I started growing my hair I suppose as a way to embrace the way I look. Anyone who knew me in high school could testify that I was always awkward about my physical appearance, always trying to hide the way I looked, to divert attention away from my body, which seemed to stretch endlessly, even if in reality I was not that big. I would wear baggy sweatshirts to hide up folds, would stretch my shirts down in order to cover my chest, and generally cared more about how my clothes covered my body than what they expressed. Now that I have something of a figure (lol), I am more interested in being “fashionable,” even if all that means is wearing black tees and the same black pants over and over again with different, colorful socks. Nonetheless, the illusion of being obese still clings in many ways to my self-image, even now, when most people would say I am actually “too thin.” Having and taking care of hair has forced me to become acquainted with mirrors – prior to college, I was afraid of mirrors, and actively avoided them. I’d walk by store-fonts and refuse to look because I was afraid of what I would see, and therefore had no real idea of how I looked. Nonetheless, doing my hair has forced me to look in the mirror and see how other people see me, and this has helped my self-esteem, although in ways which have produced in many ways deeper issues.

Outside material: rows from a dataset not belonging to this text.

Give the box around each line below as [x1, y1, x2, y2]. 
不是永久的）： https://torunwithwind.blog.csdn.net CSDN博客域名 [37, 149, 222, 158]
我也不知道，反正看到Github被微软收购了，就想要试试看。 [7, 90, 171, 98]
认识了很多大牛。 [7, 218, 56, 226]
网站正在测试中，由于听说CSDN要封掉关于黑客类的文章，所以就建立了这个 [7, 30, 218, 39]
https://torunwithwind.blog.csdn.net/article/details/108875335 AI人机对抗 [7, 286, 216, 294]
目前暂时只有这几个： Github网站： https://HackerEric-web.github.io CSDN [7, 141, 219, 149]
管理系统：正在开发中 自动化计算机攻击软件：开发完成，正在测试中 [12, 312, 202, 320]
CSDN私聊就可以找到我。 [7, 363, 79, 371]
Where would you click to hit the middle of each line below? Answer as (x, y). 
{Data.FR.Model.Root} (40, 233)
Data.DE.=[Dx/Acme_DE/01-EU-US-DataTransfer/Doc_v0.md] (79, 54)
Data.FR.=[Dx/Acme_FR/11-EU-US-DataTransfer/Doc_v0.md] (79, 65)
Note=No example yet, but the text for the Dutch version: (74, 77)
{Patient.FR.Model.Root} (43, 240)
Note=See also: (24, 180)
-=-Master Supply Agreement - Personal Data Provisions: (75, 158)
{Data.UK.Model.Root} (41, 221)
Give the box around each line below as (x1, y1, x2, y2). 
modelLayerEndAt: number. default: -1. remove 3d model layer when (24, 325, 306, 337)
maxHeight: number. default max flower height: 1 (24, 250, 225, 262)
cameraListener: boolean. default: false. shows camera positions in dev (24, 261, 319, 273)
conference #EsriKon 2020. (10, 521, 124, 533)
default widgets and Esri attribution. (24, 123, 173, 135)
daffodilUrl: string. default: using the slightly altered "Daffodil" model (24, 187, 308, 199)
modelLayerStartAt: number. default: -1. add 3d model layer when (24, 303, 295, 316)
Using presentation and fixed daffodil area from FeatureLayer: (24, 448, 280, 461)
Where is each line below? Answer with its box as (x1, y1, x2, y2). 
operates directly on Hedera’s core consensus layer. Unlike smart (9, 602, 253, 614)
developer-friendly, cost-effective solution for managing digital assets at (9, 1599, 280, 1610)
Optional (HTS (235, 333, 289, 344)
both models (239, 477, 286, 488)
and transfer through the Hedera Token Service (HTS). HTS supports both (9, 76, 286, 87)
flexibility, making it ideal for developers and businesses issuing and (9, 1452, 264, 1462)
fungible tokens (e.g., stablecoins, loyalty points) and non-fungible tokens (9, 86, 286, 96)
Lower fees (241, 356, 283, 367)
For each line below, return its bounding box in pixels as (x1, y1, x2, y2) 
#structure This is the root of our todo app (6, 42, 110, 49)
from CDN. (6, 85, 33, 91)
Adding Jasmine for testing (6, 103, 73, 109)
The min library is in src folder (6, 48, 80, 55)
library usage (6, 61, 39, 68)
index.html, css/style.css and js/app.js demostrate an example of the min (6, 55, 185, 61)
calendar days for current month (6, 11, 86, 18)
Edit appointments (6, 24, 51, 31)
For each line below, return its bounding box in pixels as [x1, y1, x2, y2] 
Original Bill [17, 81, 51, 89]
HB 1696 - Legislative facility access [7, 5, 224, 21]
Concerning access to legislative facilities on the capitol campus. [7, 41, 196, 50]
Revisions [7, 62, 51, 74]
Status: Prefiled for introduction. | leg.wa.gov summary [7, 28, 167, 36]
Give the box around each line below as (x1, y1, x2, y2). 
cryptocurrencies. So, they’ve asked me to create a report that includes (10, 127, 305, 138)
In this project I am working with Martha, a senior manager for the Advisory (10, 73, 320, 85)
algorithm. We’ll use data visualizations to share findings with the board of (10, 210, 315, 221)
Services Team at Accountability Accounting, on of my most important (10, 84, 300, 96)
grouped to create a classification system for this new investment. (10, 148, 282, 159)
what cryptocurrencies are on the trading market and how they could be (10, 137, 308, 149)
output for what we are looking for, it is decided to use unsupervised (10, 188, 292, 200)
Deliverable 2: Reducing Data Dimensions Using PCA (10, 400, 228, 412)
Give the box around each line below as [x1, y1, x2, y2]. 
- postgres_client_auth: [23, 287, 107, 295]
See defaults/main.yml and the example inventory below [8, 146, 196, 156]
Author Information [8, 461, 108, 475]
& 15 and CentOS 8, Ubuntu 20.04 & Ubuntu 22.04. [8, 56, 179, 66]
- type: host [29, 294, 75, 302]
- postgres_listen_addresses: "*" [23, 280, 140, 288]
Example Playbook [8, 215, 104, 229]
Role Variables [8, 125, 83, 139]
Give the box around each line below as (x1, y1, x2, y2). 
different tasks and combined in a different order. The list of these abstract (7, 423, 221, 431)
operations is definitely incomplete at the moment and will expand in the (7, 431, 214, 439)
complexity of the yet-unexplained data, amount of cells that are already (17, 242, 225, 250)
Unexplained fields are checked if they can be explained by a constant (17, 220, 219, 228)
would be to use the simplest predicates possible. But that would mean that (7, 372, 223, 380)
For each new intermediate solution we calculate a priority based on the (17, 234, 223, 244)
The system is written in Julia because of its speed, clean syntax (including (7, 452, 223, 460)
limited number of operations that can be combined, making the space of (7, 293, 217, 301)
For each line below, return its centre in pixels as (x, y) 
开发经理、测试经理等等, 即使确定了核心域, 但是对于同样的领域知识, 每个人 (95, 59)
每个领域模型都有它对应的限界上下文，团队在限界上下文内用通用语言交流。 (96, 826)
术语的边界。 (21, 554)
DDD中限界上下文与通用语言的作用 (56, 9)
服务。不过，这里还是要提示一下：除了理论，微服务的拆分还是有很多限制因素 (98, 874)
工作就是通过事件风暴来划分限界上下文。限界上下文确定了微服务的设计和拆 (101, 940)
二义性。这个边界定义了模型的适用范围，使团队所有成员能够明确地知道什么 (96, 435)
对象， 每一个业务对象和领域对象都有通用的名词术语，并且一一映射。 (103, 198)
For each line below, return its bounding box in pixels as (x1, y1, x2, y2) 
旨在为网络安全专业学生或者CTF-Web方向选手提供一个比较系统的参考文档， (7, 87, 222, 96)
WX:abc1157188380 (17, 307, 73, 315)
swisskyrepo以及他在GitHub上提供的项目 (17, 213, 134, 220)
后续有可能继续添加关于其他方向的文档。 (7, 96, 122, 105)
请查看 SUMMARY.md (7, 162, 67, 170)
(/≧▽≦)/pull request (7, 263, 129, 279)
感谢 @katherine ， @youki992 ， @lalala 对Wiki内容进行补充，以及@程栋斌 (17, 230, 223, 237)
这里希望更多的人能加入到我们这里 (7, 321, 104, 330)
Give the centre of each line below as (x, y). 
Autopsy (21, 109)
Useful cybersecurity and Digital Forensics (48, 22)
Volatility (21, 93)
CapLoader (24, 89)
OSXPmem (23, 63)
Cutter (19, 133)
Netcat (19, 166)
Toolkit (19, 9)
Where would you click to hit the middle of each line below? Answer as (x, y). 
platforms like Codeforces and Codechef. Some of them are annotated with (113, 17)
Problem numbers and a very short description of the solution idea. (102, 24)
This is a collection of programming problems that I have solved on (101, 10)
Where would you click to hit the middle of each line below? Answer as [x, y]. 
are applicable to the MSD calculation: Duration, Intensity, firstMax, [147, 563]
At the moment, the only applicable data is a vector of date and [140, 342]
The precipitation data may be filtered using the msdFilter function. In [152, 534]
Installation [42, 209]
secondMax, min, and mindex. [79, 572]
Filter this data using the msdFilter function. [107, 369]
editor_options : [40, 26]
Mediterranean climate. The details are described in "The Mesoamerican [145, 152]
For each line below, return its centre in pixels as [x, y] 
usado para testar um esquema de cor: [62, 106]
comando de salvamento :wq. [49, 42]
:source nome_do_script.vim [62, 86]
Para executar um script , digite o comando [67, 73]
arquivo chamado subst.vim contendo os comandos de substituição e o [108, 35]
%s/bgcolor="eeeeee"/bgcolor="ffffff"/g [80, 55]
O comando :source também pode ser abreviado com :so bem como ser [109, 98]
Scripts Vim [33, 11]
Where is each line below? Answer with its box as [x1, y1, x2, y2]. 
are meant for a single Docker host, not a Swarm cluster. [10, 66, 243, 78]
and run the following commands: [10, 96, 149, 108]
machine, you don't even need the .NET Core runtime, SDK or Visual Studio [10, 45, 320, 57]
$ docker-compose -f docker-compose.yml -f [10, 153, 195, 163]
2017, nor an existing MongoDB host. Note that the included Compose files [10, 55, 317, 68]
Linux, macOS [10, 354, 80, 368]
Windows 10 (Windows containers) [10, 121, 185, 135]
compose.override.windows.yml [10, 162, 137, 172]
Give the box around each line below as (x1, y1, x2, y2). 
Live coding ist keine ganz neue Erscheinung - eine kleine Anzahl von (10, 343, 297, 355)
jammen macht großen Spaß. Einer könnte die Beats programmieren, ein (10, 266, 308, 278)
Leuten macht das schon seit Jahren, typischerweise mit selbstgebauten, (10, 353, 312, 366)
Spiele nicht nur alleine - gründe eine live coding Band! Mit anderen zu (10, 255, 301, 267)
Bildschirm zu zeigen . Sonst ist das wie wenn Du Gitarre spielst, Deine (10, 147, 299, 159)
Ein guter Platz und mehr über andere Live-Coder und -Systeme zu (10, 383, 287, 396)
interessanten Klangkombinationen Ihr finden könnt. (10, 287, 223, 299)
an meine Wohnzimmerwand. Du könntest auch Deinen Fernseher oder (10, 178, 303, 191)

Maybe in grad school I’ll start all over, as I would like. I do like the idea of having locks, and I feel like if I try for these locks now and get used to not fidgeting with my hair, when I have my “big chop” this summer or so and begin growing my entire head out – as opposed to a high top which has become too unruly and in many ways unattractive – to its maximum capacity, I will be able to grow my hair quickly, healthily and effectively. For someone who has had hair for about two years now, it is not very long, mostly because it breaks off from constantly combing and detangling and twisting and coiling it.  My hair does in fact grow slowly, and that’s also why it has taken so long for me to get about 6 inches of hair, and the two or three trims I’ve gotten have definitely stunted some of this growth, but nonetheless, this length is bothersome.

Nonetheless, I have already demonstrated how impatient I am as a person. I cannot just wait for my hair to lock, especially while at home when there is nothing to do but worry about things that worrying will not help. At least at school when I put twists in for finals, I had stuff to preoccupy myself, and so I didn’t really do anything to my hair for two weeks, except maybe moisturize it and wash it once. While I may be able to get to this point of neglect in April, in full bloom of the semester, the first few weeks of the semester will be marked by idleness and sluggishness, a waiting for the semester to intensify, for things to pick up and get unbearable to manage. There is no middle-ground in my life; it seems things either move too quickly, or not at all.

Note: the featured image for this blog post is by far my favorite picture of me. It was taken by Meredith Bruster during my time in Dakar. I like it because this is 1) my neutral expression, an inexpressive half-scowl 2) this is my neutral feeling, neither here nor there, yet somewhere in-between, even if it may seem, to the viewer, to be something else.